What is being asked — Once the line with "För att underlätta" is found in the entries below, repeat it and each following line exactly, up to and including the line with "khó để cố gắng". Add no other lines.

Records for this task —
Content starts
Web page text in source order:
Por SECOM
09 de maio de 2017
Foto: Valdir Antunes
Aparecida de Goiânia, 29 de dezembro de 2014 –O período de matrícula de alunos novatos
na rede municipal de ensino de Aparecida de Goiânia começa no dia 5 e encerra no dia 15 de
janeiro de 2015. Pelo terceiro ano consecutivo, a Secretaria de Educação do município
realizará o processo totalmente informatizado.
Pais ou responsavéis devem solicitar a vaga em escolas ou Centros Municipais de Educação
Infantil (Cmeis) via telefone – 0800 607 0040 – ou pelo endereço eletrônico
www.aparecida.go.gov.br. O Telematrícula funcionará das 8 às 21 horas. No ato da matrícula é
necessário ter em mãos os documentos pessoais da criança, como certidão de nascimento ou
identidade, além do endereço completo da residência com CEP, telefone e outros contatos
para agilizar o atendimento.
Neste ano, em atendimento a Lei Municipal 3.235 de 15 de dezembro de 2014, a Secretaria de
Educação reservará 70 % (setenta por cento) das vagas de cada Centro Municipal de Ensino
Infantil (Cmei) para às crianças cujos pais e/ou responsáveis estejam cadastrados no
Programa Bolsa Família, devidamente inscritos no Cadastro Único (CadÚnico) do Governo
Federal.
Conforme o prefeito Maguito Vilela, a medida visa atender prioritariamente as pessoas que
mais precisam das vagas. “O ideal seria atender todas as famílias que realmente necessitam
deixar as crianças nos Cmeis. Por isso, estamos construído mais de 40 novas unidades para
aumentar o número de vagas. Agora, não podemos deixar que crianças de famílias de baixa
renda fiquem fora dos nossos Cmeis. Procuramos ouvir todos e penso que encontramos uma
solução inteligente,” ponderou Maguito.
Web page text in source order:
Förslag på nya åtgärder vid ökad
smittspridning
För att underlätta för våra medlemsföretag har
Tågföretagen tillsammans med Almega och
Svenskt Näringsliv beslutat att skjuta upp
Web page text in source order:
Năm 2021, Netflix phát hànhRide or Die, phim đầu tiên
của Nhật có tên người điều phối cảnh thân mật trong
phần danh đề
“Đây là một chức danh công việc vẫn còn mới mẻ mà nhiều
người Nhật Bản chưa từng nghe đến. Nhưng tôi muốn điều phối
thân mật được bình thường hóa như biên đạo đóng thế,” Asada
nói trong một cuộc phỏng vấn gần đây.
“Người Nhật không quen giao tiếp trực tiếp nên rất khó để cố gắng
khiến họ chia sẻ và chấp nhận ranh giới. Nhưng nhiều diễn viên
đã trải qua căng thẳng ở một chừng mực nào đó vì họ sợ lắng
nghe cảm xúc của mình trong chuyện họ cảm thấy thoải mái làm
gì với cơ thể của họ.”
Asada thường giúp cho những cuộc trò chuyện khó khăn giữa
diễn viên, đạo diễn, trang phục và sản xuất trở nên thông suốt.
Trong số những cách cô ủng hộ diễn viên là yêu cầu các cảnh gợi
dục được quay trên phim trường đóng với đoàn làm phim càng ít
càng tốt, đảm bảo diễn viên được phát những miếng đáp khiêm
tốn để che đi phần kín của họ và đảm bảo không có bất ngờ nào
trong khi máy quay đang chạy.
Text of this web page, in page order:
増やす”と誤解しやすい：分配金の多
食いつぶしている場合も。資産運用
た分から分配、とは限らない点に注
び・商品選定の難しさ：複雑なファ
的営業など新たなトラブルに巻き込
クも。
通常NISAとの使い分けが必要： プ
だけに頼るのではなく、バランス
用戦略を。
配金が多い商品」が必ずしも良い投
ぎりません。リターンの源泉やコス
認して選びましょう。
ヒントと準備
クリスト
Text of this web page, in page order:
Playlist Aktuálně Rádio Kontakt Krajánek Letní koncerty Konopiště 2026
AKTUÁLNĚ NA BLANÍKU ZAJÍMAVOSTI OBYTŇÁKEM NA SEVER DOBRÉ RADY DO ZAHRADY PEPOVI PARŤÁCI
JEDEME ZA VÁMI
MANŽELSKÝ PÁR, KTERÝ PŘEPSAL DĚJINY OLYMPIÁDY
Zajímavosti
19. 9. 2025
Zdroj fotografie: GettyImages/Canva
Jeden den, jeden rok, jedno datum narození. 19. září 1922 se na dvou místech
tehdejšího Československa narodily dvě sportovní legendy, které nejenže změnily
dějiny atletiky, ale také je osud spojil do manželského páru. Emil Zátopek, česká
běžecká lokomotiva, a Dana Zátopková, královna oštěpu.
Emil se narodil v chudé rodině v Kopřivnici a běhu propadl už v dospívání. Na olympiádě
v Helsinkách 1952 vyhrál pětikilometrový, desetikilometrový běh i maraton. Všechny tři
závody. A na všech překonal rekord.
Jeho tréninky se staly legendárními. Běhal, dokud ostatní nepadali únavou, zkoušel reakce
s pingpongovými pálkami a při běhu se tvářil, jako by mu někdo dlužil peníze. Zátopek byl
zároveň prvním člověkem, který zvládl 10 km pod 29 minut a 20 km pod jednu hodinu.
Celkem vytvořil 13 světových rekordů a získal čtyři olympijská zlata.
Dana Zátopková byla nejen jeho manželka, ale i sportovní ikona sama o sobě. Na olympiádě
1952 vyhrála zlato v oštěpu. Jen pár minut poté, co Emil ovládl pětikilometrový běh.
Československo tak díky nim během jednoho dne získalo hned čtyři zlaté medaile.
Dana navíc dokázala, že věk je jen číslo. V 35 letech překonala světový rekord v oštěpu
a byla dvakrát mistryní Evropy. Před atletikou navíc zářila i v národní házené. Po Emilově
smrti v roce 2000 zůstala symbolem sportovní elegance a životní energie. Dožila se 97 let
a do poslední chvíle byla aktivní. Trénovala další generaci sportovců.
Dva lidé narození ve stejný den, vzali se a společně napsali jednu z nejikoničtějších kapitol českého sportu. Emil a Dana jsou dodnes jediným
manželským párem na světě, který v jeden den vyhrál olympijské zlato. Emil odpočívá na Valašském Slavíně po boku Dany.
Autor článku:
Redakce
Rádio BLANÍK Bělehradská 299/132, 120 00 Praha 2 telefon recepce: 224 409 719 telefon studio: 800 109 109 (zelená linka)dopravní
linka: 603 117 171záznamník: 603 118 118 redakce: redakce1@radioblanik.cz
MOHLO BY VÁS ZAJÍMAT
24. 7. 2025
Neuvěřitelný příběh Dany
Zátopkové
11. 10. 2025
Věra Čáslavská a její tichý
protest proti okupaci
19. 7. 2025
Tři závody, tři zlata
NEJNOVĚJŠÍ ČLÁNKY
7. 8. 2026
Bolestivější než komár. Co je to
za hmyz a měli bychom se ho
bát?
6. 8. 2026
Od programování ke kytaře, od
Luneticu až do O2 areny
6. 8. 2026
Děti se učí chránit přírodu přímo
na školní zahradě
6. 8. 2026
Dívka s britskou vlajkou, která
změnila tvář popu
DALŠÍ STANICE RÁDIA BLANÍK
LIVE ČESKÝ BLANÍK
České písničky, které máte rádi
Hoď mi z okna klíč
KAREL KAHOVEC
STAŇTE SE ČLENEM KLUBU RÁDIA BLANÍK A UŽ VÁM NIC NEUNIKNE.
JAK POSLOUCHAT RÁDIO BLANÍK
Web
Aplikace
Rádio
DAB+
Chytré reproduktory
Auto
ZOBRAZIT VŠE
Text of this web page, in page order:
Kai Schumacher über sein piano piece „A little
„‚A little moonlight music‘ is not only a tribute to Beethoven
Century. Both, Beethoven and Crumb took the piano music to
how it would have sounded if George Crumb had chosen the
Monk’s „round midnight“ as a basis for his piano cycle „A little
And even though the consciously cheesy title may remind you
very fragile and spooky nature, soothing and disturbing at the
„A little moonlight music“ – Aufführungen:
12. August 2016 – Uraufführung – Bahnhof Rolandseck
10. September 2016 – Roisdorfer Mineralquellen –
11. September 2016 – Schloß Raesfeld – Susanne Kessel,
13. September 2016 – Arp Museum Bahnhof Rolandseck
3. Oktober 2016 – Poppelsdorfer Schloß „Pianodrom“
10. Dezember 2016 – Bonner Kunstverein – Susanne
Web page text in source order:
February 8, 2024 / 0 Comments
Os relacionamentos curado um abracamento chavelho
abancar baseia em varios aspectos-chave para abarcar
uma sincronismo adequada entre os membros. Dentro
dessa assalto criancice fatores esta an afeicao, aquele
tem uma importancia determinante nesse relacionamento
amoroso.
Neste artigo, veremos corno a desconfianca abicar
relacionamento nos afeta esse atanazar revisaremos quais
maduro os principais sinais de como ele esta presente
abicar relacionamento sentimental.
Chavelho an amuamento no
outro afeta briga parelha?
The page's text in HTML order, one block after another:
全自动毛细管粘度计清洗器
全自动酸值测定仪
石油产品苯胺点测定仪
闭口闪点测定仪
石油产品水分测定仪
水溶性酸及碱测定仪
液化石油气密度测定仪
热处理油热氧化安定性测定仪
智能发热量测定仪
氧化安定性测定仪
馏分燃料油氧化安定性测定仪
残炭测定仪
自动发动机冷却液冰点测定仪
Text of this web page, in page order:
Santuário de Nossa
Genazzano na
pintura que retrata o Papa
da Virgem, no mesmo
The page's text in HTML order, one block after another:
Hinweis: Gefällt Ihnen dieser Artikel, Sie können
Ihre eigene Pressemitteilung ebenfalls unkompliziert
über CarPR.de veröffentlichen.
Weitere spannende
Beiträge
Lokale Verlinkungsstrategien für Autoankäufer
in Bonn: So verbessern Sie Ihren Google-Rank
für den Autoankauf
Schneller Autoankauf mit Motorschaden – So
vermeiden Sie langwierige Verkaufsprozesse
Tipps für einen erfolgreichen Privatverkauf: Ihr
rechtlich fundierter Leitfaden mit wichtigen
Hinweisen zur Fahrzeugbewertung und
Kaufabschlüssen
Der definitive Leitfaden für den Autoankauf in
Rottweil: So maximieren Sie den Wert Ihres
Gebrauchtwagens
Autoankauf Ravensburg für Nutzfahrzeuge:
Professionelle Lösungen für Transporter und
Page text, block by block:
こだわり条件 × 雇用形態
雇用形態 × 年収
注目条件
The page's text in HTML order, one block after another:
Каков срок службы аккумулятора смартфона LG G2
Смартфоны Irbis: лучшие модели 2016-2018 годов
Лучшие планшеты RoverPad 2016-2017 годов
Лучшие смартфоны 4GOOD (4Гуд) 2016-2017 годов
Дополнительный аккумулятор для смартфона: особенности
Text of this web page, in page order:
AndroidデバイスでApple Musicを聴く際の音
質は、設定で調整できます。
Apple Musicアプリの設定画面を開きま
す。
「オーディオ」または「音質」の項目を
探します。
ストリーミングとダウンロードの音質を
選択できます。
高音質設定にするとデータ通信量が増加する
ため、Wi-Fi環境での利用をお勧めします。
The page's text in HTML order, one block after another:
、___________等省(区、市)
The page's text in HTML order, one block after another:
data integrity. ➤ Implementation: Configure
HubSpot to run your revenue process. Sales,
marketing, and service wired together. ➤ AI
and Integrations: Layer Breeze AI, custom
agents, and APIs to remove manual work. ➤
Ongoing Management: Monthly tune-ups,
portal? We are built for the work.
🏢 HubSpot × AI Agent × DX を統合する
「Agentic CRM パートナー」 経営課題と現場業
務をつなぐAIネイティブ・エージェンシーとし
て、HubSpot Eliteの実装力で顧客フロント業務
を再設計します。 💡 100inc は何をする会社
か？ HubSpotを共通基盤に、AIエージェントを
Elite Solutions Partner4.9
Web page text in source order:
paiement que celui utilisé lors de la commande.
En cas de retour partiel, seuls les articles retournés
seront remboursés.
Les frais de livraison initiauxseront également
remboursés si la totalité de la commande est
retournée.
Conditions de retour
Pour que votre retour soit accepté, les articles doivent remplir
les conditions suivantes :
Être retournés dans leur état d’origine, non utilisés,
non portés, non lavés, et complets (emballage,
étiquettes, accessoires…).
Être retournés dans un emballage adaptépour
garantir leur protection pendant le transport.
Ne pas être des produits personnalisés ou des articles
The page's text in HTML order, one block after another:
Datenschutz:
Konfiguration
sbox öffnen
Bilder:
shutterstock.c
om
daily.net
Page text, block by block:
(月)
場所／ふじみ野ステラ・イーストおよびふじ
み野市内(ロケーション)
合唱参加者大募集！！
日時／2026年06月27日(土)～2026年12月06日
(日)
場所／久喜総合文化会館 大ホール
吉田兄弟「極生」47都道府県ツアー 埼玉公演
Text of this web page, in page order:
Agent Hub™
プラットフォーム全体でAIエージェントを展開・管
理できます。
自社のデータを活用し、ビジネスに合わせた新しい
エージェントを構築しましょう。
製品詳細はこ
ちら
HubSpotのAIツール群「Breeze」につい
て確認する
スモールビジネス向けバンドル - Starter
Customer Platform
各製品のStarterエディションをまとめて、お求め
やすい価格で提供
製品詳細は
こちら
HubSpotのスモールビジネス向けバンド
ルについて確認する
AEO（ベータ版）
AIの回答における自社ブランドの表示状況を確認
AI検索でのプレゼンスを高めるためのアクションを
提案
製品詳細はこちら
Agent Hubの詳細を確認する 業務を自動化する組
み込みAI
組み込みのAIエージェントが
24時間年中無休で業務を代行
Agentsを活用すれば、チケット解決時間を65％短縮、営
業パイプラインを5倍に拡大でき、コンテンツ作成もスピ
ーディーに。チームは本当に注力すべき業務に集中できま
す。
Content ends
Answer to the exercise —
För att underlätta för våra medlemsföretag har
Tågföretagen tillsammans med Almega och
Svenskt Näringsliv beslutat att skjuta upp
Web page text in source order:
Năm 2021, Netflix phát hànhRide or Die, phim đầu tiên
của Nhật có tên người điều phối cảnh thân mật trong
phần danh đề
“Đây là một chức danh công việc vẫn còn mới mẻ mà nhiều
người Nhật Bản chưa từng nghe đến. Nhưng tôi muốn điều phối
thân mật được bình thường hóa như biên đạo đóng thế,” Asada
nói trong một cuộc phỏng vấn gần đây.
“Người Nhật không quen giao tiếp trực tiếp nên rất khó để cố gắng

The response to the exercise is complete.